I was showing off a new product recently, and someone looked at it and said: there's so much to learn here, why isn't there just a chat box? They were right. The thing I'd built as screens wanted to be a conversation.

So the test sharpens. If you're building today, I should be able to chat with it. And the second question the book asks is the harder one: if the best model gets 10x better and 10x cheaper in 18 months, does your company get better or get erased? Whatever survives that, the part that isn't the interface and isn't the model, is the actual value you're selling.

2026·06·23 18:30 / 2 MIN

The Engineering Harness

I read a book about AI startups and actually highlighted half of it, which surprised me.

The book is The AI-Native Startup Handbook. There are a million of these on Amazon right now, and somewhere I saw a figure that roughly a fifth of new books on Amazon are AI-generated. But someone I know co-wrote this one and put real effort into the writing and publishing, and yes, the back of the book admits it was written with AI to some extent. I read all of it anyway. The highlights kept piling up.

Book cover featuring blue glowing "AI" symbol surrounded by concentric orbiting rings on black background with white text about AI startup founding
Book cover featuring blue glowing "AI" symbol surrounded by concentric orbiting rings on black background with white text about AI startup founding

The harness

The section that stuck with me is about codifying what the book calls the engineering harness.

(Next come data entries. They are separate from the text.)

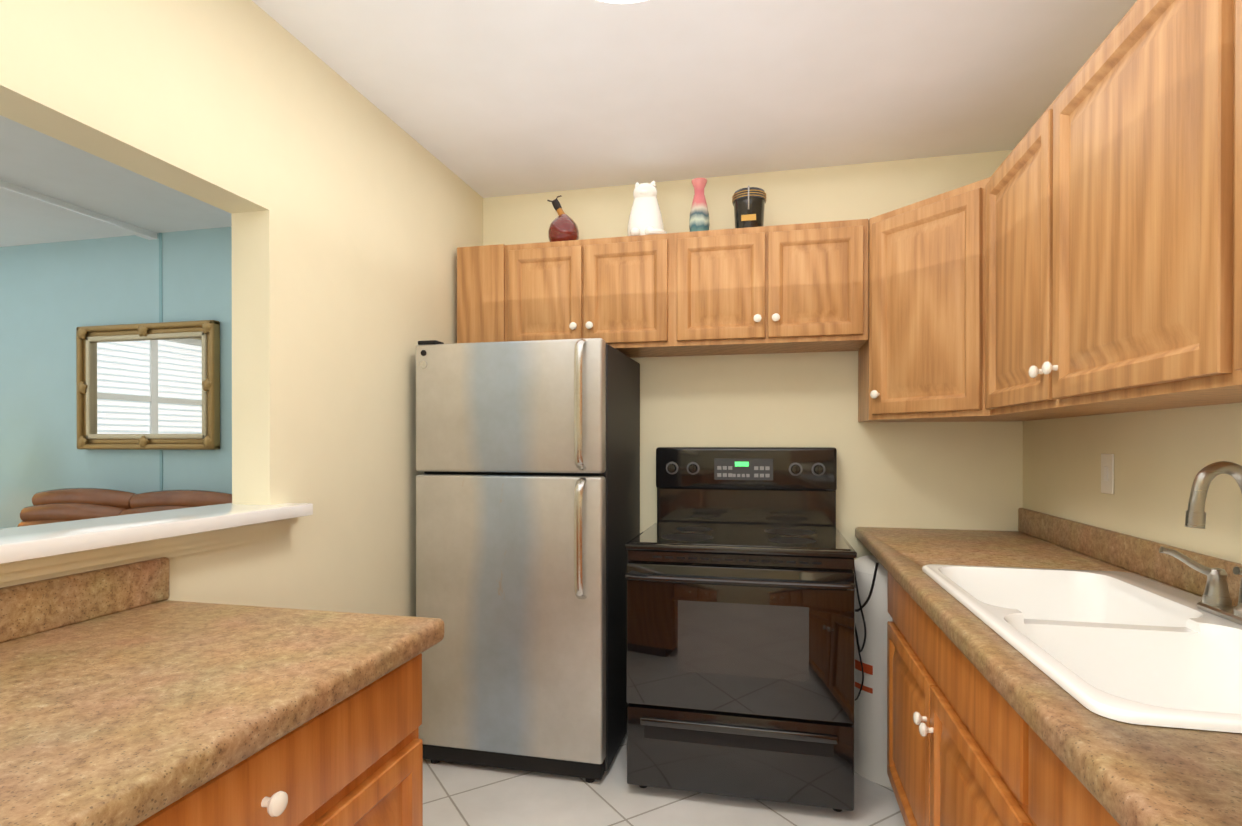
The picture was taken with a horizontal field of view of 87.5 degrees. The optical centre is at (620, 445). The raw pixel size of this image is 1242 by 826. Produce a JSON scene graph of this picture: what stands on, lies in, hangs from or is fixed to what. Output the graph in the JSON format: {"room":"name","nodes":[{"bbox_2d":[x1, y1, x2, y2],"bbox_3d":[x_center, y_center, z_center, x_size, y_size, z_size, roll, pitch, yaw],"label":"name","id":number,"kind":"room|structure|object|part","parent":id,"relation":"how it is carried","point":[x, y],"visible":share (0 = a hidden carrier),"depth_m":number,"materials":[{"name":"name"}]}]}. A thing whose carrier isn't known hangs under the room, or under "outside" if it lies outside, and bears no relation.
{"room":"kitchen","nodes":[
{"label":"kitchen","id":0,"kind":"room"},
{"bbox_2d":[0,227,231,528],"bbox_3d":[-3.164,0.004,3.964,4.870,2.500,0.100,0,0,13],"label":"wall","id":1,"kind":"structure","parent":0,"point":[54,296],"depth_m":3.93,"materials":[{"name":"blue paint"}]},
{"bbox_2d":[76,320,219,449],"bbox_3d":[-2.775,-0.343,3.787,0.987,0.735,0.064,0,0,13],"label":"framed mirror","id":2,"kind":"object","parent":1,"relation":"attached to","point":[148,386],"visible":1,"depth_m":3.79,"materials":[{"name":"gold metal"}]},
{"bbox_2d":[91,335,207,436],"bbox_3d":[-2.772,-0.343,3.803,0.827,0.575,0.008,0,0,13],"label":"mirror glass","id":3,"kind":"object","parent":2,"relation":"attached to","point":[151,385],"depth_m":3.80,"materials":[{"name":"white mirror"}]},
{"bbox_2d":[159,233,162,490],"bbox_3d":[-2.698,0.005,3.804,0.020,2.500,0.004,0,0,13],"label":"wall","id":4,"kind":"structure","parent":1,"relation":"attached to","point":[160,321],"depth_m":3.80,"materials":[{"name":"blue paint"}]},
{"bbox_2d":[0,0,269,606],"bbox_3d":[-1.421,0.018,0.379,0.130,2.500,3.090,0,0,13],"label":"wall","id":5,"kind":"structure","parent":0,"point":[173,94],"depth_m":1.56,"materials":[{"name":"beige paint"}]},
{"bbox_2d":[0,517,297,587],"bbox_3d":[-1.327,0.243,0.399,0.045,0.059,3.130,0,0,13],"label":"trim","id":6,"kind":"structure","parent":5,"relation":"attached to","point":[24,571],"depth_m":1.44,"materials":[{"name":"beige wood"}]},
{"bbox_2d":[0,503,312,563],"bbox_3d":[-1.386,0.195,0.420,0.250,0.035,3.145,0,0,13],"label":"sill","id":7,"kind":"structure","parent":5,"relation":"on","point":[23,543],"depth_m":1.43,"materials":[{"name":"white stone"}]},
{"bbox_2d":[231,16,482,616],"bbox_3d":[-0.916,0.010,2.582,0.130,2.500,1.430,0,0,13],"label":"wall pier","id":8,"kind":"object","parent":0,"point":[344,254],"visible":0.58,"depth_m":2.16,"materials":[{"name":"beige paint"}]},
{"bbox_2d":[0,0,1136,246],"bbox_3d":[-2.426,-1.286,1.430,7.640,0.100,4.900,0,0,13],"label":"ceiling","id":9,"kind":"structure","parent":0,"point":[490,98],"depth_m":2.25,"materials":[{"name":"white paint"}]},
{"bbox_2d":[0,180,156,239],"bbox_3d":[-3.265,-1.219,1.571,0.060,0.035,4.600,0,0,13],"label":"beam","id":10,"kind":"structure","parent":9,"relation":"attached to","point":[42,199],"depth_m":3.36,"materials":[{"name":"white paint"}]},
{"bbox_2d":[599,0,644,3],"bbox_3d":[0.003,-1.175,1.551,0.390,0.120,0.390,0,0,13],"label":"ceiling light","id":11,"kind":"object","parent":9,"relation":"attached to","point":[622,1],"visible":1,"depth_m":1.66,"materials":[{"name":"white"}]},
{"bbox_2d":[423,732,905,825],"bbox_3d":[-2.426,1.314,1.440,7.640,0.100,4.900,0,0,13],"label":"floor","id":12,"kind":"structure","parent":0,"point":[458,794],"depth_m":2.27,"materials":[{"name":"tile"}]},
{"bbox_2d":[17,488,231,526],"bbox_3d":[-2.401,0.749,3.222,2.410,1.016,0.950,0,0,13],"label":"sofa","id":13,"kind":"object","parent":12,"relation":"on","point":[60,505],"visible":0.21,"depth_m":3.54,"materials":[{"name":"brown leather"}]},
{"bbox_2d":[136,654,422,825],"bbox_3d":[-0.850,0.841,1.005,0.700,0.850,0.900,0,0,13],"label":"base cabinet","id":14,"kind":"object","parent":12,"relation":"on","point":[355,759],"visible":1,"depth_m":1.06,"materials":[{"name":"brown wood"}]},
{"bbox_2d":[0,557,443,825],"bbox_3d":[-1.033,0.344,0.127,0.735,0.150,2.730,0,0,13],"label":"countertop","id":15,"kind":"structure","parent":14,"relation":"on","point":[131,694],"depth_m":1.01,"materials":[{"name":"laminate"}]},
{"bbox_2d":[416,338,639,782],"bbox_3d":[-0.367,0.424,2.773,0.760,1.670,0.774,0,0,13],"label":"fridge","id":16,"kind":"object","parent":12,"relation":"on","point":[528,496],"visible":0.98,"depth_m":2.46,"materials":[{"name":"silver metal"}]},
{"bbox_3d":[-0.463,0.089,2.432,0.676,0.960,0.068,0,0,13],"label":"stainless handle","id":17,"kind":"part","parent":16,"relation":"part of","materials":[{"name":"silver metal"}]},
{"bbox_2d":[624,447,856,811],"bbox_3d":[0.471,0.635,2.559,0.793,1.250,0.809,0,0,13],"label":"range","id":18,"kind":"object","parent":12,"relation":"on","point":[739,575],"visible":1,"depth_m":2.26,"materials":[{"name":"black metal"}]},
{"bbox_3d":[0.467,0.673,2.544,0.779,0.648,0.640,0,0,13],"label":"black glass","id":19,"kind":"part","parent":18,"relation":"part of","materials":[{"name":"black glass"}]},
{"bbox_3d":[0.541,0.106,2.863,0.255,0.095,0.003,0,0,13],"label":"panel grey","id":20,"kind":"part","parent":18,"relation":"part of","materials":[{"name":"grey plastic"}]},
{"bbox_2d":[854,562,878,700],"bbox_3d":[0.900,0.691,2.398,0.079,0.544,0.147,0,0,13],"label":"cords","id":21,"kind":"object","parent":18,"relation":"attached to","point":[867,600],"visible":0.83,"depth_m":2.37,"materials":[{"name":"black plastic"}]},
{"bbox_2d":[854,555,892,788],"bbox_3d":[1.110,0.855,2.561,0.430,0.810,0.430,0,0,13],"label":"water heater","id":22,"kind":"object","parent":12,"relation":"on","point":[870,743],"visible":0.38,"depth_m":2.43,"materials":[{"name":"white metal"}]},
{"bbox_2d":[887,572,1010,825],"bbox_3d":[1.094,0.838,1.580,0.635,0.850,1.250,0,0,13],"label":"base cabinet","id":23,"kind":"object","parent":12,"relation":"on","point":[967,745],"depth_m":1.57,"materials":[{"name":"brown wood"}]},
{"bbox_2d":[1011,707,1119,825],"bbox_3d":[0.899,0.842,0.727,0.635,0.850,0.500,0,0,13],"label":"base cabinet","id":24,"kind":"object","parent":12,"relation":"on","point":[1044,792],"depth_m":0.96,"materials":[{"name":"brown wood"}]},
{"bbox_2d":[855,508,1241,825],"bbox_3d":[0.855,0.342,0.600,0.665,0.150,4.497,0,0,13],"label":"countertop","id":25,"kind":"structure","parent":24,"relation":"on","point":[1127,774],"depth_m":1.04,"materials":[{"name":"laminate"}]},
{"bbox_2d":[922,564,1241,732],"bbox_3d":[1.023,0.456,1.323,0.546,0.214,1.080,0,0,13],"label":"sink","id":26,"kind":"object","parent":25,"relation":"in","point":[1131,648],"visible":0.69,"depth_m":1.31,"materials":[{"name":"white ceramic"}]},
{"bbox_2d":[1159,461,1241,624],"bbox_3d":[1.198,0.190,1.282,0.140,0.318,0.270,0,0,13],"label":"faucet","id":27,"kind":"object","parent":25,"relation":"on","point":[1216,599],"visible":1,"depth_m":1.29,"materials":[{"name":"silver metal"}]},
{"bbox_2d":[483,150,1022,559],"bbox_3d":[0.492,0.008,3.043,2.670,2.500,0.100,0,0,13],"label":"wall","id":28,"kind":"structure","parent":0,"point":[948,475],"depth_m":2.90,"materials":[{"name":"beige paint"}]},
{"bbox_2d":[457,245,496,342],"bbox_3d":[-0.592,-0.654,3.063,0.224,0.475,0.336,0,0,13],"label":"upper cabinet","id":29,"kind":"object","parent":28,"relation":"attached to","point":[476,265],"depth_m":2.90,"materials":[{"name":"brown wood"}]},
{"bbox_2d":[497,233,684,357],"bbox_3d":[-0.116,-0.654,2.952,0.754,0.475,0.340,0,0,13],"label":"upper cabinet","id":30,"kind":"object","parent":28,"relation":"attached to","point":[620,291],"depth_m":2.78,"materials":[{"name":"brown wood"}]},
{"bbox_2d":[547,195,578,241],"bbox_3d":[-0.262,-1.010,2.920,0.147,0.234,0.140,0,0,13],"label":"decorative bottle","id":31,"kind":"object","parent":30,"relation":"on","point":[563,226],"visible":0.85,"depth_m":2.87,"materials":[{"name":"red glass"}]},
{"bbox_2d":[627,181,666,235],"bbox_3d":[0.115,-1.023,2.820,0.182,0.261,0.157,0,0,13],"label":"cat","id":32,"kind":"object","parent":30,"relation":"on","point":[645,216],"visible":0.83,"depth_m":2.79},
{"bbox_2d":[677,219,868,355],"bbox_3d":[0.628,-0.653,2.781,0.774,0.475,0.340,0,0,13],"label":"upper cabinet","id":33,"kind":"object","parent":28,"relation":"attached to","point":[796,288],"depth_m":2.62,"materials":[{"name":"brown wood"}]},
{"bbox_2d":[689,178,709,231],"bbox_3d":[0.336,-1.014,2.783,0.088,0.244,0.088,0,0,13],"label":"decorative vase","id":34,"kind":"object","parent":33,"relation":"on","point":[699,217],"visible":0.83,"depth_m":2.75,"materials":[{"name":"ceramic"}]},
{"bbox_2d":[732,186,765,227],"bbox_3d":[0.540,-0.983,2.731,0.142,0.181,0.152,0,0,13],"label":"decorative canister","id":35,"kind":"object","parent":33,"relation":"on","point":[748,202],"visible":0.92,"depth_m":2.68,"materials":[{"name":"black"}]},
{"bbox_2d":[858,177,1088,421],"bbox_3d":[1.289,-0.495,2.469,0.656,0.790,0.654,0,0,13],"label":"upper cabinet","id":36,"kind":"object","parent":28,"relation":"attached to","point":[921,354],"visible":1,"depth_m":2.32,"materials":[{"name":"brown wood"}]},
{"bbox_3d":[0.973,-0.195,2.483,0.034,0.033,0.034,0,0,13],"label":"knob ceramic","id":37,"kind":"part","parent":36,"relation":"part of","materials":[{"name":"white ceramic"}]},
{"bbox_2d":[1023,402,1241,563],"bbox_3d":[1.229,0.018,0.505,0.100,2.500,4.520,0,0,13],"label":"wall","id":38,"kind":"structure","parent":0,"point":[1163,458],"depth_m":1.84,"materials":[{"name":"beige paint"}]},
{"bbox_2d":[985,117,1123,415],"bbox_3d":[1.311,-0.493,1.860,0.340,0.790,0.523,0,0,13],"label":"upper cabinet","id":39,"kind":"object","parent":38,"relation":"attached to","point":[1013,191],"depth_m":1.89,"materials":[{"name":"brown wood"}]},
{"bbox_2d":[1101,454,1113,494],"bbox_3d":[1.521,0.089,2.030,0.008,0.125,0.073,0,0,13],"label":"electrical outlet plate","id":40,"kind":"object","parent":38,"relation":"attached to","point":[1107,473],"visible":1,"depth_m":2.02,"materials":[{"name":"white plastic"}]},
{"bbox_3d":[1.518,0.089,2.030,0.003,0.045,0.023,0,0,13],"label":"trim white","id":41,"kind":"part","parent":40,"relation":"part of","materials":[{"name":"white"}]},
{"bbox_2d":[1041,0,1241,411],"bbox_3d":[1.180,-0.490,1.288,0.340,0.790,0.650,0,0,13],"label":"upper cabinet","id":42,"kind":"object","parent":38,"relation":"attached to","point":[1114,234],"depth_m":1.29,"materials":[{"name":"brown wood"}]},
{"bbox_2d":[1209,0,1241,395],"bbox_3d":[1.004,-0.487,0.520,0.340,0.790,0.927,0,0,13],"label":"upper cabinet","id":43,"kind":"object","parent":38,"relation":"attached to","point":[1225,16],"depth_m":1.03,"materials":[{"name":"brown wood"}]}
]}

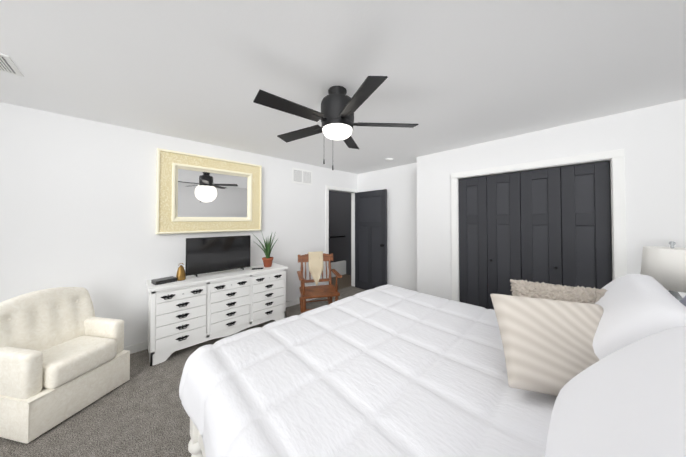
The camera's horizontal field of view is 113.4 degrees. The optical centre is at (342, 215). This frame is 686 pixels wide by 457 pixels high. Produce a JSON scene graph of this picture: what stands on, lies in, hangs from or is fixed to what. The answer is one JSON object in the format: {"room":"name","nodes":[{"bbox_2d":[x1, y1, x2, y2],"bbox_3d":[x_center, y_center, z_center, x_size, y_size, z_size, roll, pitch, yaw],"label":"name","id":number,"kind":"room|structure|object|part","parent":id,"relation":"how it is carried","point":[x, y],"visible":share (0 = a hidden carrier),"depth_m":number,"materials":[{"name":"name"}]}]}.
{"room":"bedroom","nodes":[
{"label":"bedroom","id":0,"kind":"room"},
{"bbox_2d":[0,102,355,346],"bbox_3d":[-1.417,0.284,3.349,4.890,2.440,0.100,1,-1,-43],"label":"wall","id":1,"kind":"structure","parent":0,"point":[77,202],"depth_m":2.33,"materials":[{"name":"white paint"}]},
{"bbox_2d":[156,148,261,233],"bbox_3d":[-1.687,-0.273,2.992,1.225,0.982,0.055,1,-1,-43],"label":"mirror","id":2,"kind":"object","parent":1,"relation":"attached to","point":[195,193],"visible":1,"depth_m":2.91,"materials":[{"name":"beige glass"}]},
{"bbox_2d":[123,298,316,353],"bbox_3d":[-1.696,1.453,2.987,3.755,0.090,0.014,1,-1,-43],"label":"baseboard","id":3,"kind":"structure","parent":1,"relation":"attached to","point":[137,347],"depth_m":2.48,"materials":[{"name":"white wood"}]},
{"bbox_2d":[292,167,311,184],"bbox_3d":[-0.710,-0.686,3.956,0.410,0.260,0.012,1,-1,-43],"label":"air vent","id":4,"kind":"object","parent":1,"relation":"in","point":[301,176],"visible":1,"depth_m":3.94,"materials":[{"name":"white metal"}]},
{"bbox_2d":[326,185,357,286],"bbox_3d":[-0.047,0.475,4.640,0.884,2.102,0.132,1,-1,-43],"label":"door frame","id":5,"kind":"structure","parent":1,"relation":"attached to","point":[341,189],"depth_m":4.85,"materials":[{"name":"white wood"}]},
{"bbox_2d":[355,189,386,289],"bbox_3d":[0.511,0.507,4.508,0.127,2.008,0.812,1,-1,-43],"label":"entry door","id":6,"kind":"structure","parent":1,"relation":"in","point":[370,239],"depth_m":4.49,"materials":[{"name":"grey paint"}]},
{"bbox_2d":[0,286,365,456],"bbox_3d":[0.005,1.528,1.823,4.890,0.100,4.240,1,-1,-43],"label":"floor","id":7,"kind":"structure","parent":0,"point":[141,412],"depth_m":1.61,"materials":[{"name":"carpet"}]},
{"bbox_2d":[0,287,129,443],"bbox_3d":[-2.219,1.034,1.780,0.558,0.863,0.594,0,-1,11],"label":"sofa","id":8,"kind":"object","parent":7,"relation":"on","point":[64,355],"visible":1,"depth_m":1.68,"materials":[{"name":"beige fabric"}]},
{"bbox_3d":[-2.277,1.064,1.542,0.460,0.290,0.090,0,-1,11],"label":"arm","id":9,"kind":"part","parent":8,"relation":"part of"},
{"bbox_3d":[-2.137,1.123,1.764,0.392,0.172,0.392,0,-1,11],"label":"seat","id":10,"kind":"part","parent":8,"relation":"part of","materials":[{"name":"beige fabric"}]},
{"bbox_3d":[-2.187,1.072,2.023,0.460,0.290,0.090,0,-1,11],"label":"arm","id":11,"kind":"part","parent":8,"relation":"part of"},
{"bbox_2d":[146,263,287,366],"bbox_3d":[-1.496,1.113,2.872,1.520,0.765,0.448,1,-1,-43],"label":"dresser","id":12,"kind":"object","parent":7,"relation":"on","point":[190,310],"visible":1,"depth_m":2.59,"materials":[{"name":"white wood"}]},
{"bbox_2d":[151,276,176,284],"bbox_3d":[-1.940,0.704,2.447,0.132,0.038,0.190,-1,-1,35],"label":"cable box","id":13,"kind":"object","parent":12,"relation":"on","point":[159,281],"visible":1,"depth_m":2.42,"materials":[{"name":"black plastic"}]},
{"bbox_2d":[176,263,185,280],"bbox_3d":[-1.829,0.629,2.541,0.092,0.191,0.092,1,-1,-43],"label":"brass lantern","id":14,"kind":"object","parent":12,"relation":"on","point":[181,275],"visible":1,"depth_m":2.51,"materials":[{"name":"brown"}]},
{"bbox_2d":[185,235,250,276],"bbox_3d":[-1.531,0.486,2.818,0.725,0.447,0.092,1,-1,-43],"label":"tv","id":15,"kind":"object","parent":12,"relation":"on","point":[209,254],"visible":1,"depth_m":2.77,"materials":[{"name":"black plastic"}]},
{"bbox_2d":[254,231,277,266],"bbox_3d":[-1.150,0.465,3.268,0.455,0.543,0.339,1,-1,-43],"label":"aloe plant","id":16,"kind":"object","parent":12,"relation":"on","point":[267,259],"visible":1,"depth_m":3.23,"materials":[{"name":"green plant"}]},
{"bbox_2d":[297,251,341,313],"bbox_3d":[-0.359,1.036,3.300,0.600,0.934,0.906,0,-1,-15],"label":"rocking chair","id":17,"kind":"object","parent":7,"relation":"on","point":[314,260],"visible":0.75,"depth_m":3.47,"materials":[{"name":"brown wood"}]},
{"bbox_2d":[308,251,323,285],"bbox_3d":[-0.423,0.824,3.538,0.232,0.502,0.166,0,-1,-15],"label":"throw","id":18,"kind":"object","parent":17,"relation":"on","point":[315,259],"depth_m":3.52,"materials":[{"name":"beige fabric"}]},
{"bbox_2d":[179,274,685,456],"bbox_3d":[0.582,0.834,1.251,2.166,1.270,2.339,1,-1,-43],"label":"bed","id":19,"kind":"object","parent":7,"relation":"on","point":[532,369],"visible":1,"depth_m":0.95,"materials":[{"name":"white fabric"}]},
{"bbox_2d":[545,326,685,456],"bbox_3d":[0.688,0.541,0.469,0.940,0.530,0.236,1,37,-43],"label":"pillow","id":20,"kind":"object","parent":19,"relation":"on","point":[631,402],"depth_m":0.54,"materials":[{"name":"white fabric"}]},
{"bbox_2d":[592,274,685,359],"bbox_3d":[1.378,0.551,1.122,0.940,0.530,0.236,1,37,-43],"label":"pillow","id":21,"kind":"object","parent":19,"relation":"on","point":[632,308],"depth_m":0.91,"materials":[{"name":"white fabric"}]},
{"bbox_2d":[680,296,685,305],"bbox_3d":[1.556,0.563,0.933,0.920,0.500,0.186,1,23,-43],"label":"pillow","id":22,"kind":"object","parent":19,"relation":"on","point":[683,301],"depth_m":1.15,"materials":[{"name":"grey fabric"}]},
{"bbox_3d":[2.183,1.148,1.512,0.550,0.650,0.557,1,-1,-43],"label":"nightstand","id":23,"kind":"object","parent":7,"relation":"on","visible":0},
{"bbox_2d":[641,241,685,301],"bbox_3d":[2.195,0.496,1.495,0.270,0.652,0.270,1,-1,-43],"label":"lamp","id":24,"kind":"object","parent":23,"relation":"on","point":[665,267],"visible":0.56,"depth_m":1.45,"materials":[{"name":"white"}]},
{"bbox_2d":[329,191,350,289],"bbox_3d":[-0.824,0.369,5.421,2.300,2.540,2.100,1,-1,-43],"label":"wall","id":25,"kind":"structure","parent":0,"point":[340,218],"depth_m":6.07,"materials":[{"name":"grey paint"}]},
{"bbox_2d":[0,0,685,173],"bbox_3d":[-0.513,-0.995,2.821,5.450,0.100,6.340,1,-1,-43],"label":"ceiling","id":26,"kind":"structure","parent":0,"point":[461,73],"depth_m":1.45,"materials":[{"name":"white paint"}]},
{"bbox_2d":[0,53,22,76],"bbox_3d":[-2.169,-0.962,1.406,0.150,0.014,0.260,1,-1,-43],"label":"ceiling vent","id":27,"kind":"object","parent":26,"relation":"in","point":[7,65],"visible":0.98,"depth_m":1.44,"materials":[{"name":"white metal"}]},
{"bbox_2d":[253,76,417,169],"bbox_3d":[-0.073,-0.646,1.718,1.169,0.635,1.202,1,-1,-43],"label":"fan","id":28,"kind":"object","parent":26,"relation":"hanging from","point":[339,108],"visible":1,"depth_m":1.62,"materials":[{"name":"black metal"}]},
{"bbox_2d":[356,163,415,290],"bbox_3d":[0.930,0.300,4.338,0.120,2.440,1.647,1,-1,-43],"label":"wall","id":29,"kind":"structure","parent":0,"point":[399,182],"depth_m":4.16,"materials":[{"name":"white paint"}]},
{"bbox_2d":[520,167,562,285],"bbox_3d":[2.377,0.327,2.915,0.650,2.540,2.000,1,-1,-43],"label":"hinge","id":30,"kind":"structure","parent":0,"point":[561,227],"depth_m":2.88,"materials":[{"name":"black metal"}]},
{"bbox_2d":[416,99,685,299],"bbox_3d":[2.097,0.273,2.674,0.110,2.440,2.573,1,-1,-43],"label":"wall","id":31,"kind":"structure","parent":0,"point":[652,139],"depth_m":2.15,"materials":[{"name":"white paint"}]},
{"bbox_2d":[459,161,611,309],"bbox_3d":[2.088,0.480,2.640,0.072,2.000,1.371,1,-1,-43],"label":"closet doors","id":32,"kind":"structure","parent":31,"relation":"in","point":[506,230],"depth_m":2.56,"materials":[{"name":"grey paint"}]},
{"bbox_2d":[451,149,626,301],"bbox_3d":[2.098,0.442,2.650,0.116,2.100,1.540,1,-1,-43],"label":"trim","id":33,"kind":"structure","parent":31,"relation":"attached to","point":[615,158],"depth_m":2.22,"materials":[{"name":"white wood"}]}
]}

The premise is that taste is the bottleneck. Agents don't have it. Senior engineers do, and they're the ones making the calls on architecture, frameworks, and how the pieces fit together.

The human element doesn't go away. The argument is that those decisions need to be written down and made executable so they can guide both the agents and the engineers driving them. That codification is the harness.

The harness is the engineering output. The code is the byproduct.

That's a hard shift for anyone who identifies with the code they wrote. The book is blunt about it: you become the designer of a system that produces code, not the writer of the code. Some engineers make that transition naturally. Others never do.

Why taste can't be delegated

The line I keep coming back to:

Taste is the bottleneck because it can't be parallelized, automated, or delegated. Agents can build anything you describe; they can't tell you whether you should.

The senior skill the book names is calibrated trust. Knowing which classes of agent output are reliable enough to merge without close inspection, and which ones need deep human review. That's a real skill, and it's different from being good at writing code.

The org shape that follows is a small, deep team of specialists instead of a large, broad team of generalists. The harness handles the broad work. Humans handle the deep work.

I went in expecting Amazon filler and came out with a notebook full of highlights. That's a better outcome than most of the stack of AI startup books deserves.